客厅算不上十分整洁,却到处都充满着生活气息。
沙发上随意铺着一张毛绒毯,遥控器横在上面,茶几上也摆满了各种已经开封的零食,有的是小兔吃的,也有的是景念拆开吃了一口觉得不好吃,舍不得扔只能先放在那里。
还有满屋随处可见的遗落纸巾。
昨晚小兔和团团闹完没收拾干净,景念又因为出门太匆忙,根本注意小兔这家伙偷懒。
江玦一眼就看到了昨晚送他的礼物,各种包装袋乱七八糟堆在那里。
不知道是不是触发了什么底层代码,他一看见景念弄乱的衣服,就想上去收拾干净。
从前就经常是小孩在前边作腾,他跟在屁股后面收拾。
男人过去把衣服叠好,包装袋都收起来,注意那条十几万的围巾,目光顿了顿,“阿念……这条围巾你不喜欢?”

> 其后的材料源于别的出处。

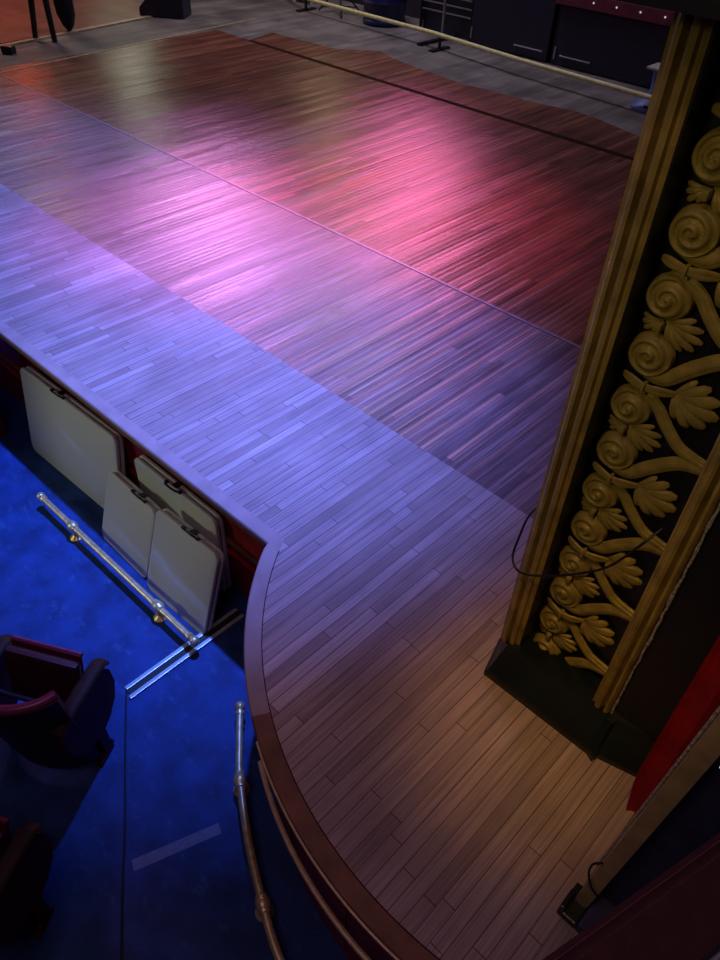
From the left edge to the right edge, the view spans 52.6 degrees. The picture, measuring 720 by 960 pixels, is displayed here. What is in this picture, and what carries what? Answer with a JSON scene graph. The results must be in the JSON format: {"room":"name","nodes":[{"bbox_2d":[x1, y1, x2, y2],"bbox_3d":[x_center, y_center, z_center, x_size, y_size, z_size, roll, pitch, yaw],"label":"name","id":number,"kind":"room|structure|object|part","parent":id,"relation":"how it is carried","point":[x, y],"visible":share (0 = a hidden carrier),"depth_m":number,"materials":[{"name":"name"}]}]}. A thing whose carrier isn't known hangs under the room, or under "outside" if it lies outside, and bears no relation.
{"room":"theater auditorium","nodes":[
{"label":"theater auditorium","id":0,"kind":"room"},
{"bbox_2d":[0,386,348,959],"bbox_3d":[-6.091,0.075,5.439,20.000,0.050,7.200,35,52,30],"label":"floor","id":1,"kind":"structure","parent":0,"point":[196,902],"depth_m":3.96,"materials":[{"name":"blue carpet"}]},
{"bbox_2d":[0,816,54,945],"bbox_3d":[-1.757,1.743,3.158,0.634,0.909,0.548,11,44,9],"label":"seat","id":2,"kind":"object","parent":1,"relation":"on","point":[26,858],"visible":1,"depth_m":3.16,"materials":[{"name":"red fabric"}]},
{"bbox_2d":[0,829,8,857],"bbox_3d":[-1.724,1.613,3.202,0.420,0.349,0.131,11,44,9],"label":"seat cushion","id":3,"kind":"object","parent":2,"relation":"on","point":[4,833],"depth_m":3.10,"materials":[{"name":"red fabric"}]},
{"bbox_3d":[-1.785,1.805,3.068,0.633,0.820,0.319,11,44,9],"label":"backrest","id":4,"kind":"part","parent":2,"relation":"part of","materials":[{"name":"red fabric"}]},
{"bbox_3d":[-1.479,1.638,3.027,0.084,0.065,0.448,11,44,9],"label":"armrest","id":5,"kind":"part","parent":2,"relation":"part of","materials":[{"name":"brown wood"}]},
{"bbox_2d":[0,634,114,768],"bbox_3d":[-1.673,1.177,3.763,0.634,0.909,0.548,11,44,9],"label":"seat","id":6,"kind":"object","parent":1,"relation":"on","point":[66,709],"visible":1,"depth_m":3.73,"materials":[{"name":"red fabric"}]},
{"bbox_3d":[-1.917,0.967,3.720,0.084,0.065,0.448,11,44,9],"label":"armrest","id":7,"kind":"part","parent":6,"relation":"part of","materials":[{"name":"brown wood"}]},
{"bbox_2d":[4,645,81,702],"bbox_3d":[-1.640,1.048,3.806,0.420,0.349,0.131,11,44,9],"label":"seat cushion","id":8,"kind":"object","parent":6,"relation":"on","point":[34,671],"depth_m":3.74,"materials":[{"name":"red fabric"}]},
{"bbox_3d":[-1.701,1.239,3.673,0.633,0.820,0.319,11,44,9],"label":"backrest","id":9,"kind":"part","parent":6,"relation":"part of","materials":[{"name":"red fabric"}]},
{"bbox_3d":[-1.395,1.072,3.631,0.084,0.065,0.448,11,44,9],"label":"armrest","id":10,"kind":"part","parent":6,"relation":"part of","materials":[{"name":"brown wood"}]},
{"bbox_2d":[20,366,125,508],"bbox_3d":[-2.124,-0.289,5.403,1.225,0.785,0.182,32,51,28],"label":"folding table","id":11,"kind":"object","parent":1,"relation":"on","point":[79,444],"visible":0.9,"depth_m":5.34,"materials":[{"name":"white plastic"}]},
{"bbox_3d":[-2.174,-0.618,5.205,0.147,0.034,0.044,32,42,28],"label":"handle","id":12,"kind":"part","parent":11,"relation":"part of","materials":[{"name":"black plastic"}]},
{"bbox_2d":[36,492,198,645],"bbox_3d":[-1.679,0.584,4.941,1.863,0.156,0.092,33,51,29],"label":"brass rail","id":13,"kind":"object","parent":1,"relation":"on","point":[162,614],"visible":1,"depth_m":4.82,"materials":[{"name":"metal"}]},
{"bbox_2d":[120,691,126,959],"bbox_3d":[-1.172,1.956,3.612,0.029,0.012,2.067,-7,44,-10],"label":"cable","id":14,"kind":"object","parent":1,"relation":"on","point":[125,721],"visible":1,"depth_m":3.74,"materials":[{"name":"black rubber"}]},
{"bbox_2d":[102,470,160,577],"bbox_3d":[-1.566,0.287,4.976,0.242,0.587,0.576,-34,54,-32],"label":"folding table","id":15,"kind":"object","parent":1,"relation":"on","point":[129,515],"visible":0.84,"depth_m":4.94,"materials":[{"name":"white plastic"}]},
{"bbox_3d":[-1.462,0.102,4.778,0.147,0.034,0.044,35,34,30],"label":"handle","id":16,"kind":"part","parent":15,"relation":"part of","materials":[{"name":"black plastic"}]},
{"bbox_2d":[132,823,220,870],"bbox_3d":[-0.933,1.871,3.720,0.449,0.002,0.058,-16,46,-19],"label":"tape strip","id":17,"kind":"object","parent":1,"relation":"on","point":[207,833],"visible":1,"depth_m":3.72,"materials":[{"name":"plastic"}]},
{"bbox_2d":[134,455,231,590],"bbox_3d":[-1.191,0.287,4.862,0.860,0.727,0.096,33,51,29],"label":"folding table","id":18,"kind":"object","parent":1,"relation":"on","point":[160,486],"visible":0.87,"depth_m":4.68,"materials":[{"name":"white plastic"}]},
{"bbox_3d":[-1.196,0.046,4.612,0.147,0.034,0.044,33,51,29],"label":"handle","id":19,"kind":"part","parent":18,"relation":"part of","materials":[{"name":"black plastic"}]},
{"bbox_2d":[124,607,244,699],"bbox_3d":[-1.085,1.069,4.553,0.094,0.018,0.855,35,52,30],"label":"floor track","id":20,"kind":"object","parent":1,"relation":"on","point":[148,678],"visible":1,"depth_m":4.52,"materials":[{"name":"silver metal"}]},
{"bbox_2d":[147,508,224,633],"bbox_3d":[-1.123,0.569,4.640,0.600,0.662,0.267,32,51,28],"label":"folding table","id":21,"kind":"object","parent":1,"relation":"on","point":[185,571],"visible":1,"depth_m":4.59,"materials":[{"name":"white plastic"}]},
{"bbox_3d":[-1.046,0.323,4.451,0.147,0.034,0.044,32,32,28],"label":"handle","id":22,"kind":"part","parent":21,"relation":"part of","materials":[{"name":"black plastic"}]},
{"bbox_2d":[233,701,284,959],"bbox_3d":[-0.391,1.964,3.533,0.292,0.156,1.986,-16,46,-19],"label":"brass rail","id":23,"kind":"object","parent":1,"relation":"on","point":[264,911],"visible":1,"depth_m":3.62,"materials":[{"name":"gold metal"}]},
{"bbox_2d":[0,338,394,959],"bbox_3d":[-5.083,-2.144,7.088,17.603,1.019,1.056,35,52,30],"label":"wall","id":24,"kind":"structure","parent":0,"point":[241,578],"depth_m":4.44,"materials":[{"name":"red wood"}]},
{"bbox_2d":[16,350,132,460],"bbox_3d":[-6.204,-3.321,8.031,12.654,0.320,0.031,34,51,29],"label":"trim","id":25,"kind":"structure","parent":24,"relation":"attached to","point":[127,450],"depth_m":5.06,"materials":[{"name":"red wood"}]},
{"bbox_2d":[0,360,255,574],"bbox_3d":[-5.848,-2.871,7.985,14.800,0.028,0.030,34,51,29],"label":"trim","id":26,"kind":"structure","parent":24,"relation":"attached to","point":[131,470],"depth_m":4.67,"materials":[{"name":"red wood"}]},
{"bbox_2d":[0,352,257,566],"bbox_3d":[-5.845,-2.951,7.910,14.800,0.028,0.030,34,51,29],"label":"trim","id":27,"kind":"structure","parent":24,"relation":"attached to","point":[229,541],"depth_m":4.56,"materials":[{"name":"red wood"}]},
{"bbox_2d":[0,320,283,546],"bbox_3d":[-5.887,-3.275,7.478,14.953,0.041,0.085,34,51,29],"label":"trim","id":28,"kind":"structure","parent":24,"relation":"attached to","point":[233,509],"depth_m":4.42,"materials":[{"name":"brown wood"}]},
{"bbox_2d":[244,539,283,717],"bbox_3d":[-0.473,0.679,3.517,0.158,0.041,1.029,1,43,-2],"label":"trim","id":29,"kind":"structure","parent":24,"relation":"attached to","point":[254,678],"depth_m":3.44,"materials":[{"name":"brown wood"}]},
{"bbox_2d":[287,821,292,844],"bbox_3d":[-0.324,1.621,3.401,0.020,0.600,0.040,-17,47,-19],"label":"trim","id":30,"kind":"structure","parent":24,"relation":"attached to","point":[289,828],"depth_m":3.41,"materials":[{"name":"red wood"}]},
{"bbox_2d":[258,760,371,959],"bbox_3d":[0.213,1.857,2.882,2.032,0.026,0.324,30,50,27],"label":"trim","id":31,"kind":"structure","parent":24,"relation":"attached to","point":[295,857],"depth_m":3.06,"materials":[{"name":"brown wood"}]},
{"bbox_2d":[338,901,346,947],"bbox_3d":[-0.070,1.895,3.121,0.020,0.600,0.040,-29,52,-29],"label":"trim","id":32,"kind":"structure","parent":24,"relation":"attached to","point":[342,909],"depth_m":3.06,"materials":[{"name":"red wood"}]},
{"bbox_2d":[251,712,438,959],"bbox_3d":[0.241,1.552,2.622,2.031,0.041,0.373,30,50,27],"label":"trim","id":33,"kind":"structure","parent":24,"relation":"attached to","point":[378,921],"depth_m":2.73,"materials":[{"name":"brown wood"}]},
{"bbox_2d":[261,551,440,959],"bbox_3d":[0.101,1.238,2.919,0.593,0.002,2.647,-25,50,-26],"label":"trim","id":34,"kind":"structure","parent":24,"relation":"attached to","point":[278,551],"depth_m":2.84,"materials":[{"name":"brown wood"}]},
{"bbox_2d":[0,0,649,959],"bbox_3d":[-3.971,-6.504,10.985,29.000,0.057,10.875,35,52,30],"label":"floor","id":35,"kind":"structure","parent":0,"point":[467,816],"depth_m":5.35,"materials":[{"name":"brown wood"}]},
{"bbox_2d":[0,44,15,53],"bbox_3d":[-5.090,-6.234,10.552,0.180,0.100,0.120,12,44,10],"label":"block","id":36,"kind":"object","parent":35,"relation":"on","point":[6,49],"visible":1,"depth_m":10.51,"materials":[{"name":"black plastic"}]},
{"bbox_2d":[28,0,74,42],"bbox_3d":[-4.649,-7.517,10.839,0.447,1.612,0.816,19,46,17],"label":"chair","id":37,"kind":"object","parent":35,"relation":"on","point":[65,11],"visible":1,"depth_m":11.16,"materials":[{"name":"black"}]},
{"bbox_3d":[-4.841,-7.335,10.637,0.329,1.612,0.098,15,45,13],"label":"leg","id":38,"kind":"part","parent":37,"relation":"part of","materials":[{"name":"black plastic"}]},
{"bbox_3d":[-4.629,-7.263,10.570,0.095,1.600,0.100,35,52,30],"label":"leg","id":39,"kind":"part","parent":37,"relation":"part of","materials":[{"name":"black plastic"}]},
{"bbox_2d":[0,16,152,45],"bbox_3d":[-4.527,-7.139,11.596,0.100,0.021,4.432,29,49,25],"label":"trim","id":40,"kind":"structure","parent":35,"relation":"on","point":[141,17],"depth_m":11.62,"materials":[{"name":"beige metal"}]},
{"bbox_2d":[0,18,257,72],"bbox_3d":[-3.514,-6.620,11.102,0.055,0.005,5.421,30,50,27],"label":"trim","id":41,"kind":"structure","parent":35,"relation":"on","point":[253,18],"depth_m":11.03,"materials":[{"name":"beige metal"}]},
{"bbox_2d":[139,0,191,18],"bbox_3d":[-3.349,-8.247,12.444,0.780,0.538,0.440,7,44,5],"label":"stage monitor","id":42,"kind":"object","parent":35,"relation":"on","point":[173,9],"visible":1,"depth_m":12.39,"materials":[{"name":"black plastic"}]},
{"bbox_2d":[0,74,580,348],"bbox_3d":[-1.975,-3.464,7.818,20.000,0.005,0.028,35,52,30],"label":"trim","id":43,"kind":"structure","parent":35,"relation":"on","point":[187,162],"depth_m":6.62,"materials":[{"name":"brown wood"}]},
{"bbox_2d":[318,0,358,17],"bbox_3d":[-0.321,-8.942,12.758,0.738,1.298,0.705,35,52,30],"label":"metal stand","id":44,"kind":"object","parent":35,"relation":"on","point":[340,1],"visible":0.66,"depth_m":13.14,"materials":[{"name":"black metal"}]},
{"bbox_2d":[363,0,407,26],"bbox_3d":[0.434,-8.345,12.352,0.800,1.035,0.800,35,52,30],"label":"drum","id":45,"kind":"object","parent":35,"relation":"on","point":[390,9],"visible":0.85,"depth_m":12.33,"materials":[{"name":"blue"}]},
{"bbox_2d":[249,40,633,159],"bbox_3d":[3.111,-3.578,8.162,13.600,0.005,0.085,35,52,30],"label":"trim","id":46,"kind":"structure","parent":35,"relation":"on","point":[253,41],"depth_m":9.44,"materials":[{"name":"brown"}]},
{"bbox_2d":[417,0,472,45],"bbox_3d":[1.157,-7.776,11.440,1.110,1.500,0.940,35,52,30],"label":"rack","id":47,"kind":"object","parent":35,"relation":"on","point":[449,17],"visible":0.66,"depth_m":11.99,"materials":[{"name":"grey metal"}]},
{"bbox_3d":[1.046,-8.088,12.058,0.030,1.100,0.050,35,52,30],"label":"post","id":48,"kind":"part","parent":47,"relation":"part of","materials":[{"name":"grey metal"}]},
{"bbox_2d":[296,0,651,99],"bbox_3d":[1.822,-6.373,10.906,0.518,0.233,10.563,-30,52,-29],"label":"pipe","id":49,"kind":"object","parent":35,"relation":"on","point":[383,19],"visible":0.97,"depth_m":10.83,"materials":[{"name":"beige metal"}]},
{"bbox_2d":[468,0,560,61],"bbox_3d":[2.533,-7.228,11.305,1.500,0.950,0.736,35,52,30],"label":"cabinet","id":50,"kind":"object","parent":35,"relation":"on","point":[526,28],"visible":0.8,"depth_m":11.14,"materials":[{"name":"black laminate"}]},
{"bbox_3d":[2.569,-6.607,11.151,0.542,0.022,0.034,35,52,30],"label":"handle","id":51,"kind":"part","parent":50,"relation":"part of","materials":[{"name":"grey metal"}]},
{"bbox_2d":[484,12,719,776],"bbox_3d":[1.120,-0.614,1.794,0.930,4.300,0.595,35,52,30],"label":"pilaster","id":52,"kind":"object","parent":35,"relation":"on","point":[605,658],"visible":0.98,"depth_m":2.39,"materials":[{"name":"gold paint"}]},
{"bbox_3d":[0.926,0.670,3.082,0.345,0.194,0.036,35,52,30],"label":"stem","id":53,"kind":"part","parent":52,"relation":"part of","materials":[{"name":"gold metal"}]},
{"bbox_3d":[0.918,0.784,3.195,0.352,0.206,0.040,35,52,30],"label":"stem","id":54,"kind":"part","parent":52,"relation":"part of","materials":[{"name":"gold metal"}]},
{"bbox_2d":[511,507,662,576],"bbox_3d":[0.791,0.239,2.690,0.159,0.534,0.488,-23,49,-25],"label":"cable","id":55,"kind":"object","parent":52,"relation":"hanging from","point":[534,509],"visible":0.95,"depth_m":2.73,"materials":[{"name":"black rubber"}]},
{"bbox_3d":[0.929,0.504,2.931,0.352,0.206,0.040,35,52,30],"label":"stem","id":56,"kind":"part","parent":52,"relation":"part of","materials":[{"name":"gold metal"}]},
{"bbox_3d":[0.938,0.390,2.818,0.345,0.194,0.036,35,52,30],"label":"stem","id":57,"kind":"part","parent":52,"relation":"part of","materials":[{"name":"gold metal"}]},
{"bbox_3d":[0.941,0.224,2.667,0.352,0.206,0.040,35,52,30],"label":"stem","id":58,"kind":"part","parent":52,"relation":"part of","materials":[{"name":"gold metal"}]},
{"bbox_3d":[0.949,0.110,2.554,0.345,0.194,0.036,35,52,30],"label":"stem","id":59,"kind":"part","parent":52,"relation":"part of","materials":[{"name":"gold metal"}]},
{"bbox_3d":[0.953,-0.056,2.403,0.352,0.206,0.040,35,52,30],"label":"stem","id":60,"kind":"part","parent":52,"relation":"part of","materials":[{"name":"gold metal"}]},
{"bbox_3d":[1.100,-0.574,1.661,0.082,4.175,0.142,35,52,30],"label":"gilt moulding","id":61,"kind":"part","parent":52,"relation":"part of","materials":[{"name":"gold metal"}]},
{"bbox_3d":[0.961,-0.170,2.290,0.345,0.194,0.036,35,52,30],"label":"stem","id":62,"kind":"part","parent":52,"relation":"part of","materials":[{"name":"gold metal"}]},
{"bbox_2d":[616,0,719,19],"bbox_3d":[1.104,-0.863,1.129,1.660,0.405,0.070,35,52,30],"label":"beam","id":63,"kind":"structure","parent":52,"relation":"attached to","point":[710,9],"depth_m":1.51,"materials":[{"name":"black metal"}]},
{"bbox_3d":[0.964,-0.336,2.139,0.352,0.206,0.040,35,52,30],"label":"stem","id":64,"kind":"part","parent":52,"relation":"part of","materials":[{"name":"gold metal"}]},
{"bbox_3d":[0.972,-0.451,2.026,0.345,0.194,0.036,35,52,30],"label":"stem","id":65,"kind":"part","parent":52,"relation":"part of","materials":[{"name":"gold metal"}]},
{"bbox_3d":[0.976,-0.616,1.875,0.352,0.206,0.040,35,52,30],"label":"stem","id":66,"kind":"part","parent":52,"relation":"part of","materials":[{"name":"gold metal"}]},
{"bbox_2d":[550,5,670,87],"bbox_3d":[3.906,-6.201,10.414,2.200,0.760,0.736,35,52,30],"label":"cabinet","id":67,"kind":"object","parent":35,"relation":"on","point":[619,48],"visible":0.7,"depth_m":10.34,"materials":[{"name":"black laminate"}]},
{"bbox_3d":[3.161,-6.195,10.740,0.542,0.022,0.034,35,52,30],"label":"handle","id":68,"kind":"part","parent":67,"relation":"part of","materials":[{"name":"grey metal"}]},
{"bbox_2d":[556,0,674,26],"bbox_3d":[3.912,-6.541,10.082,2.300,0.170,0.780,35,52,30],"label":"cloth","id":69,"kind":"object","parent":67,"relation":"on","point":[627,10],"visible":0.44,"depth_m":9.89,"materials":[{"name":"fabric"}]},
{"bbox_2d":[557,705,719,927],"bbox_3d":[0.866,0.178,1.308,0.170,3.800,0.140,35,52,30],"label":"post","id":70,"kind":"object","parent":35,"relation":"on","point":[706,750],"visible":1,"depth_m":2.07,"materials":[{"name":"gold metal"}]},
{"bbox_2d":[630,63,659,113],"bbox_3d":[3.857,-5.058,9.410,0.600,0.490,0.600,35,52,30],"label":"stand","id":71,"kind":"object","parent":35,"relation":"on","point":[640,105],"visible":0.34,"depth_m":9.40,"materials":[{"name":"plastic"}]},
{"bbox_2d":[626,635,719,815],"bbox_3d":[1.365,-0.065,1.290,0.839,4.200,0.041,32,51,28],"label":"curtain","id":72,"kind":"object","parent":35,"relation":"on","point":[701,699],"visible":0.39,"depth_m":2.43,"materials":[{"name":"fabric"}]},
{"bbox_2d":[343,0,423,18],"bbox_3d":[1.961,-9.498,11.479,40.000,6.000,0.200,35,52,30],"label":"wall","id":73,"kind":"structure","parent":0,"point":[412,6],"depth_m":13.37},
{"bbox_2d":[600,756,719,905],"bbox_3d":[1.264,0.653,1.404,0.990,5.000,0.040,35,52,30],"label":"wall panel","id":74,"kind":"object","parent":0,"point":[695,819],"depth_m":2.16,"materials":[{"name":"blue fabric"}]},
{"bbox_2d":[575,893,615,932],"bbox_3d":[1.157,1.775,2.353,0.980,0.060,0.150,35,52,30],"label":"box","id":75,"kind":"object","parent":74,"relation":"attached to","point":[600,906],"visible":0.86,"depth_m":2.57,"materials":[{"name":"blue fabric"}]},
{"bbox_2d":[542,833,719,959],"bbox_3d":[0.565,0.980,0.984,1.496,0.140,0.750,-20,48,-22],"label":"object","id":76,"kind":"object","parent":74,"relation":"attached to","point":[676,915],"visible":1,"depth_m":1.17,"materials":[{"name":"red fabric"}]},
{"bbox_2d":[700,943,719,959],"bbox_3d":[0.500,0.772,1.087,0.272,0.016,0.060,-21,48,-23],"label":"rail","id":77,"kind":"object","parent":76,"relation":"on","point":[714,954],"visible":1,"depth_m":1.13,"materials":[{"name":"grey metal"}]}
]}

今天景念从头到脚穿的都是他买的,唯独脖子上还是那条破破旧旧的旧围巾。
“啊,没有啊。”
景念无辜的眨眨眼,干脆伸手把围巾拿过来,当面往脖子上一裹,一本正经道:“我很喜欢。”
主要是价格喜欢。
他解释道:“今早出门走得急,给漏了。”
江玦一颗心惴惴不安,“我对这些东西没有了解,买的礼物生怕你不喜欢,如果有什么不想要的,记得及时告诉我。”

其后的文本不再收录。